In re Tribune Company Fraudulent Conveyance Litigation (S.D.N.Y.)
Entwistle & Cappucci serves as court-appointed co-liaison counsel and member of the Defense Committee for a class consisting of approximately 5,500 former shareholders of Tribune Company named as defendants in a series of cases countrywide (since consolidated into an MDL in S.D.N.Y.) brought by noteholders of the Tribune Company who financed the company’s 2007 LBO (the “Noteholders”) and by a Trustee representing the former unsecured creditors committee (the “Trustee”) seeking to avoid approximately $8 billion in transfers to the Tribune Company’s public shareholders who tendered shares in the LBO. The advancement of fraudulent conveyance claims against a defendant class of disinterested public minority shareholders who neither negotiated nor structured a going private transaction presents issues of first impression in our District and Circuit Courts and is being watched carefully by industry professionals.

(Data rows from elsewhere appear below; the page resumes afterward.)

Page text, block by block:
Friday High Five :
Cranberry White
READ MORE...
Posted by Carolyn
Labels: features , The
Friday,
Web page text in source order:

Entwistle & Cappucci, together with members of the Defense Committee, filed initial Phase One Motions to Dismiss certain of the claims and on September 23, 2013, presiding Judge Richard Sullivan issued an order dismissing the Noteholders’ state law constructive fraudulent conveyance claims on grounds that Section 362(a)(1) of the Bankruptcy Code stays fraudulent conveyance claims by creditors for as long as the trustee is exercising its avoidance powers.
On May 23, 2014, Entwistle & Cappucci, together with members of the Defense Committee, filed a motion to dismiss Count One of the Trustee’s Fifth Amended Complaint for intentional fraudulent conveyance on grounds, among other things, that the complaint fails to allege facts from which a strong inference can be drawn that the Tribune Board acted with the actual intent to hinder, delay or defraud creditors when it approved the LBO.

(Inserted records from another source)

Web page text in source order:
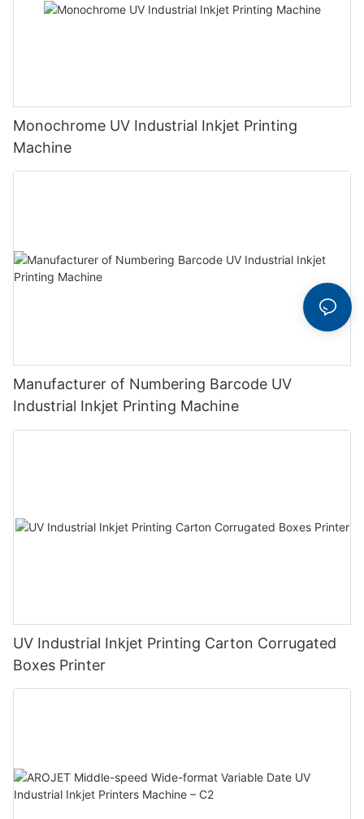
Monochrome UV Industrial Inkjet Printing
Machine
Manufacturer of Numbering Barcode UV
Industrial Inkjet Printing Machine
UV Industrial Inkjet Printing Carton Corrugated
Boxes Printer
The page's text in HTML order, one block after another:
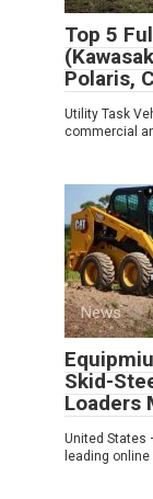
Top 5
Polaris,
Utility Task
commercial
News
Skid-
Loaders
United States
leading
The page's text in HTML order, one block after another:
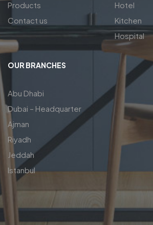
Products
Contact us
Hotel
Kitchen
Hospital
OUR BRANCHES
Abu Dhabi
Dubai – Headquarter
Ajman
Riyadh
Jeddah
Istanbul

On March 29, 2016, the Second Circuit Court of Appeals issued an opinion on (i) the Noteholders’ appeal of Judge Sullivan’s dismissal of the state law constructive fraudulent conveyance claims in the Noteholder Action for lack of standing, and (ii) the Defense Committee’s cross-appeal of Judge Sullivan’s ruling that the safe-harbor in Section 546(e) of the Bankruptcy Code is inapplicable to the claims. The Second Circuit affirmed dismissal of the state law constructive fraudulent conveyance claims, holding that such claims are preempted by the safe harbor in Section 546(e) of the Bankruptcy Code.
On July 22, 2016, the Second Circuit Court of Appeals issued an order denying the Noteholders’ petition for panel rehearing, or, in the alternative, for rehearing en banc concerning the Court’s March 29, 2016 opinion affirming dismissal of the state law constructive fraudulent conveyance claims on the ground such claims are preempted by the safe harbor in Section 546(e) of the Bankruptcy Code. The May 2014 motion to dismiss Count One of the Fifth Amended Complaint (intentional fraudulent conveyance) on grounds, among other things, that the complaint fails to allege facts from which a strong inference can be drawn that the Tribune Board acted with actual intent to hinder, delay or defraud remains pending.